Dataset records
⟨

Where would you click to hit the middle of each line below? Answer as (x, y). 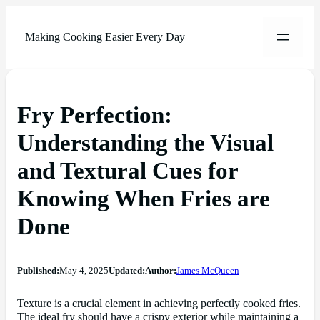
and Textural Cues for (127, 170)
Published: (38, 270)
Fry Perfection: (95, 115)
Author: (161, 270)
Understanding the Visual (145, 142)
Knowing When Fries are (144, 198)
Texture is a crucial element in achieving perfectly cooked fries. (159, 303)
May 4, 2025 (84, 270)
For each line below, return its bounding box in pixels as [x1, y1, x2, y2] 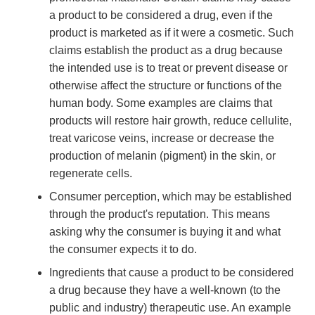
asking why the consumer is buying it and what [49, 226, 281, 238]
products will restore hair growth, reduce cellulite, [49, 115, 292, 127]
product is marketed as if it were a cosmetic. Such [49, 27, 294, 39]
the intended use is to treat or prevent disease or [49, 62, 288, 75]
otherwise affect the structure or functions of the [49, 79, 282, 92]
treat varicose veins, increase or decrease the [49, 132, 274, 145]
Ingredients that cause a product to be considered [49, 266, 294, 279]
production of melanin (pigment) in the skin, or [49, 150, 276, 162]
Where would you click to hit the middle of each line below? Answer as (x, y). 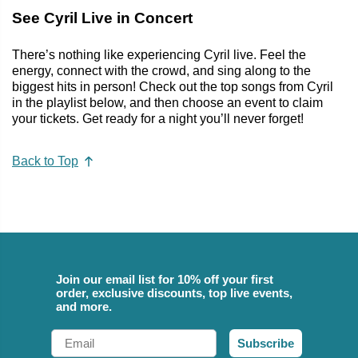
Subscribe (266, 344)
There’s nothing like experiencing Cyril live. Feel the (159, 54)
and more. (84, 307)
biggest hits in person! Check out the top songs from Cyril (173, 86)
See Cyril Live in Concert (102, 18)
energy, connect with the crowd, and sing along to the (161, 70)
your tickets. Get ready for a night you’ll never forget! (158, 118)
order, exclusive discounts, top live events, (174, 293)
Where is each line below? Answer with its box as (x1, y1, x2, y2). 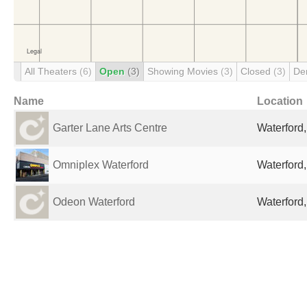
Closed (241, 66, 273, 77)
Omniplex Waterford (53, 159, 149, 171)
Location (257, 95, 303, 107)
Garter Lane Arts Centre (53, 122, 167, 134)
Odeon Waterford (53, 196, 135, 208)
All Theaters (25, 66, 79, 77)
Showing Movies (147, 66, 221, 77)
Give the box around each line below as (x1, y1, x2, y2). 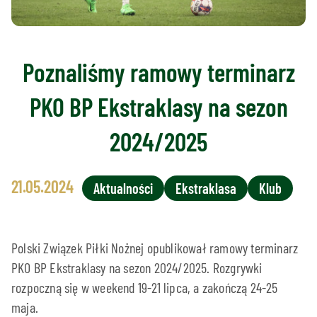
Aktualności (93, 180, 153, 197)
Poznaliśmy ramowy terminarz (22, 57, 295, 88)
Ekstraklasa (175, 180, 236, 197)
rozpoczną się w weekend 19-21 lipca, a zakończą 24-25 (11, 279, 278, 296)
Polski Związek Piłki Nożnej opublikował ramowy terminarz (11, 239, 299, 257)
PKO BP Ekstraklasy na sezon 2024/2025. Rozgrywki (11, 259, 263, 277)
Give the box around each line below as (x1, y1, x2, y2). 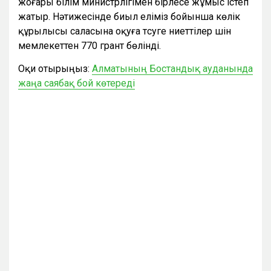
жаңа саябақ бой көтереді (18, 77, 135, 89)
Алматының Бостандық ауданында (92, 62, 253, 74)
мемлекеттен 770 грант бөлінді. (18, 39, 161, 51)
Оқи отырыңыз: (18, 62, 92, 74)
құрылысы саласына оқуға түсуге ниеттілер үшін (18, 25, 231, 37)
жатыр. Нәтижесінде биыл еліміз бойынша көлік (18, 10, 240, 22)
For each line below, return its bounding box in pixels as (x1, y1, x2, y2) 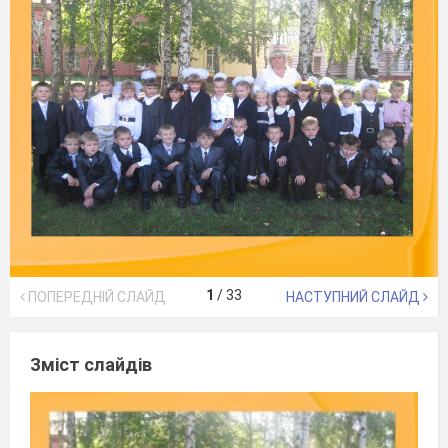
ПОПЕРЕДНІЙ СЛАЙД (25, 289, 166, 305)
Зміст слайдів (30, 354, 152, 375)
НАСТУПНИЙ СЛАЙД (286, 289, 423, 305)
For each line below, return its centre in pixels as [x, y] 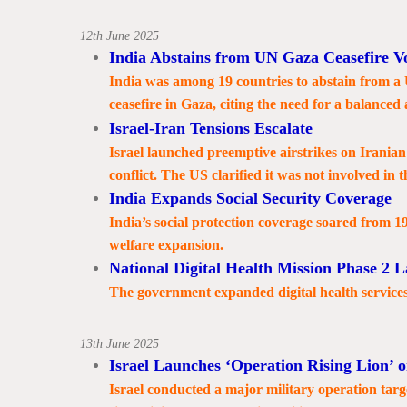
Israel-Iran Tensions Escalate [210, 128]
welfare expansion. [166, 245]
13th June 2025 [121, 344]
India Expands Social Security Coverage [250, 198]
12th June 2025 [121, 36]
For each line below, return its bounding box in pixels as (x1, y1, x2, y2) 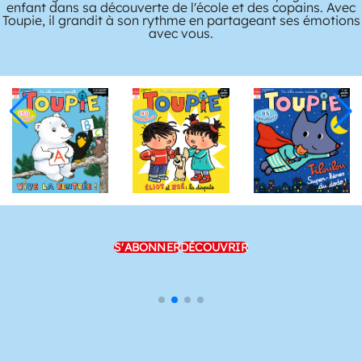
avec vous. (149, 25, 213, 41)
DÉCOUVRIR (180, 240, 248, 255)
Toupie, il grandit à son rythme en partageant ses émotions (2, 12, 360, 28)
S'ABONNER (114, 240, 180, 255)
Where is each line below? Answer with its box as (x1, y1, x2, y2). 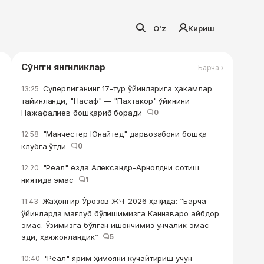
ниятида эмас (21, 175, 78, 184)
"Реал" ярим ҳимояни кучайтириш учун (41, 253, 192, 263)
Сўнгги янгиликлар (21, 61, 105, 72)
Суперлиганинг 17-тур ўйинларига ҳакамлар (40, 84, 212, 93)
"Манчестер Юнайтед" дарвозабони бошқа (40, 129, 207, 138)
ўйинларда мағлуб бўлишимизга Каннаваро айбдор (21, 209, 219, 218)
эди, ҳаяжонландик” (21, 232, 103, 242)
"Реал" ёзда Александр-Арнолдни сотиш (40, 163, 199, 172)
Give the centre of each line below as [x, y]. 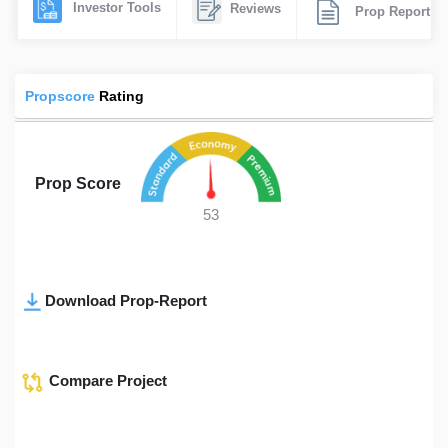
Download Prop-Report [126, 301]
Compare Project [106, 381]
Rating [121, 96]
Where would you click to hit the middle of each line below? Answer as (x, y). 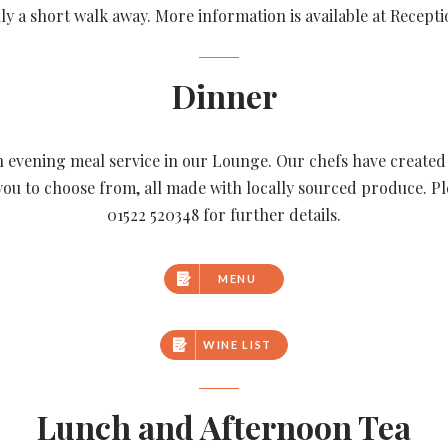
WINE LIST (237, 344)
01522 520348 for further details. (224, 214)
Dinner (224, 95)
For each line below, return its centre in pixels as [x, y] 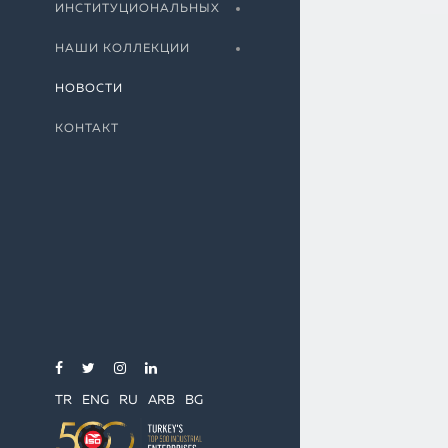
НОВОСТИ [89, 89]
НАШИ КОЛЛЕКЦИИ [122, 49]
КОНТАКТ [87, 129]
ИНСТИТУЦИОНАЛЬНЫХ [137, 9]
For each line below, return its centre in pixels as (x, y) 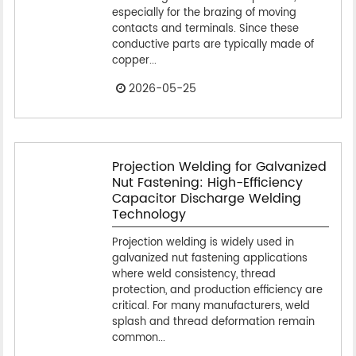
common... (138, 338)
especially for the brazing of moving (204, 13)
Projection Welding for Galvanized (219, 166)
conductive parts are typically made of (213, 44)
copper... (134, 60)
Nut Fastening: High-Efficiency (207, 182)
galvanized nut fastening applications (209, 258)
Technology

⟩
⟨

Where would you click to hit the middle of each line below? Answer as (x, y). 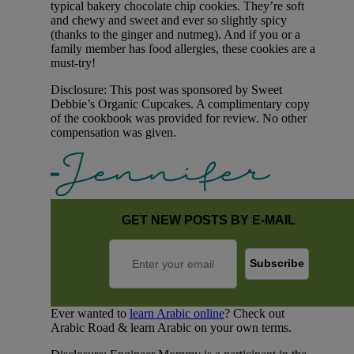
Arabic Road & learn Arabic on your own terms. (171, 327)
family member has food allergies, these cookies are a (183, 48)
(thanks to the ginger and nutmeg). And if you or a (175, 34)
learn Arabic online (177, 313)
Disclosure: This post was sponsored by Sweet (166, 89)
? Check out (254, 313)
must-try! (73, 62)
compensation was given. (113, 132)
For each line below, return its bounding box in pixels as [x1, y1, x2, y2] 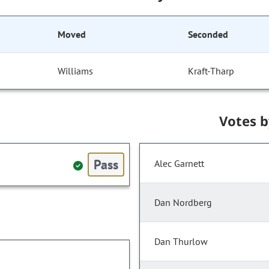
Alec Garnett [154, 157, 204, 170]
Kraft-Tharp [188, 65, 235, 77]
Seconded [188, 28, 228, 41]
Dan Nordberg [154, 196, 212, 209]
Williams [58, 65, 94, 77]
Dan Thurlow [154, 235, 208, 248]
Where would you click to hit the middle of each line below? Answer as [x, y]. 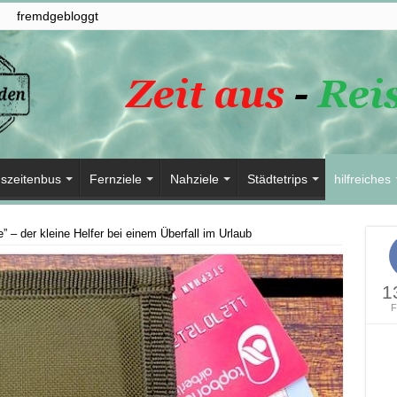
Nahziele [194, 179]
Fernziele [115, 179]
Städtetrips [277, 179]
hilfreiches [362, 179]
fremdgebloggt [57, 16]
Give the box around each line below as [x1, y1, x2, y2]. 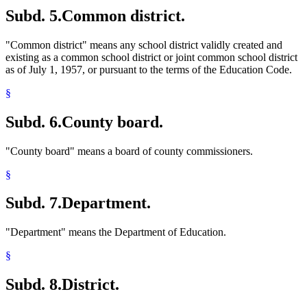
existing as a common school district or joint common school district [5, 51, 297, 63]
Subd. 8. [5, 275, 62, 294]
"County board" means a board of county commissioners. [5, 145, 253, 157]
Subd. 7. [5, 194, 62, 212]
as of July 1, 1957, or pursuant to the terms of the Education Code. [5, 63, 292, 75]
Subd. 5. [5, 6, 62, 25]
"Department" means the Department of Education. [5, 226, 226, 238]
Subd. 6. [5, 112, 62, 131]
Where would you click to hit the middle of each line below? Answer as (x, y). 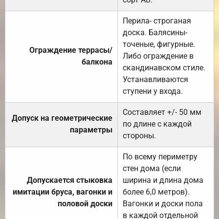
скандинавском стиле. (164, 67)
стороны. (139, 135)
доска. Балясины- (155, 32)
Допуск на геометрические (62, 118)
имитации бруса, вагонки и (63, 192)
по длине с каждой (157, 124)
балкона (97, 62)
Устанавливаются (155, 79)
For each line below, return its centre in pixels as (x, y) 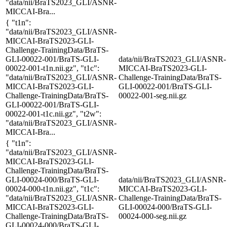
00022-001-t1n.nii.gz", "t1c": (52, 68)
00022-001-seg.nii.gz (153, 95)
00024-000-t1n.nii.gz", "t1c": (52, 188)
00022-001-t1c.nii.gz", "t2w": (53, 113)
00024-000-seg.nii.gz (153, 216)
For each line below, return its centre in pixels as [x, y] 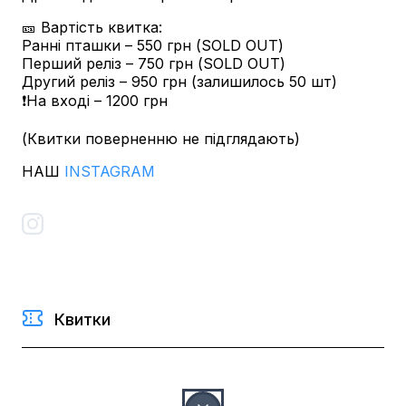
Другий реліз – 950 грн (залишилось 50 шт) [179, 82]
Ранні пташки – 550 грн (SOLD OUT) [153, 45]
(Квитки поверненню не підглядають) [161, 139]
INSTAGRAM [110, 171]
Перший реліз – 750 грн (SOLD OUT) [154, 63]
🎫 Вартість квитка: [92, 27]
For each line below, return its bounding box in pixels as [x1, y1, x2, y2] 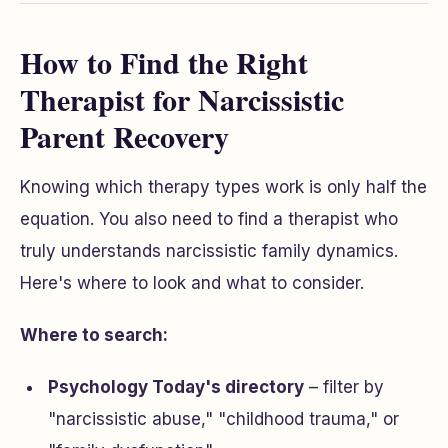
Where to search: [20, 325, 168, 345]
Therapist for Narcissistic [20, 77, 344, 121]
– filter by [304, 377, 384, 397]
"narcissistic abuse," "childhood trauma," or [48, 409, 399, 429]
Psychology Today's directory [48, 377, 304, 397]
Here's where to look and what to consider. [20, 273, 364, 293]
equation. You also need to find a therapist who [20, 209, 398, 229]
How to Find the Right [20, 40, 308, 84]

⟩
⟨

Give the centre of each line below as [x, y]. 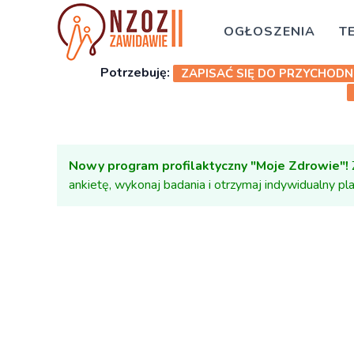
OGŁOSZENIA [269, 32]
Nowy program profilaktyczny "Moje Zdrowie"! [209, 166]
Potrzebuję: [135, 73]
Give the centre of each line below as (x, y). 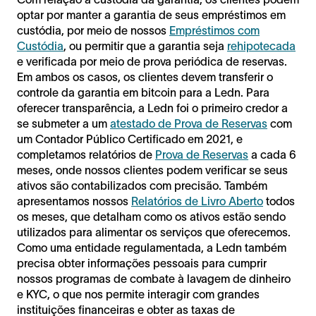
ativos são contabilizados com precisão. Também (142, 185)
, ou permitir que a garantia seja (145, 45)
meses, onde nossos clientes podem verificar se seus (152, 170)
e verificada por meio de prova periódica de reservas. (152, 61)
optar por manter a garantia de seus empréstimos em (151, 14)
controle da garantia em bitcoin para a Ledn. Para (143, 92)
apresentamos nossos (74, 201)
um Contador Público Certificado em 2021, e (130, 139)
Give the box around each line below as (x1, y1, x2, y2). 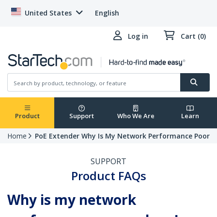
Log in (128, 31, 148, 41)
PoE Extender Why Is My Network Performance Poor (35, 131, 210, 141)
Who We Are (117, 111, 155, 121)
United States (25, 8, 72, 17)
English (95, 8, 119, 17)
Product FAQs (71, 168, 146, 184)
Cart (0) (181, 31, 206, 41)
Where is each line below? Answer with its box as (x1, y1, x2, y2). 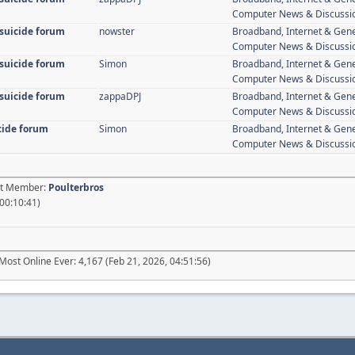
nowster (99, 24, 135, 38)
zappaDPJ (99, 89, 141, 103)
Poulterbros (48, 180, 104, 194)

⟩

**TASK TO CARRY OUT**
Every line above that has the string "ramowy" needs to be copied.

**WRITTEN SOLUTION**
Poznaliśmy ramowy terminarz (22, 57, 295, 88)
Polski Związek Piłki Nożnej opublikował ramowy terminarz (11, 239, 299, 257)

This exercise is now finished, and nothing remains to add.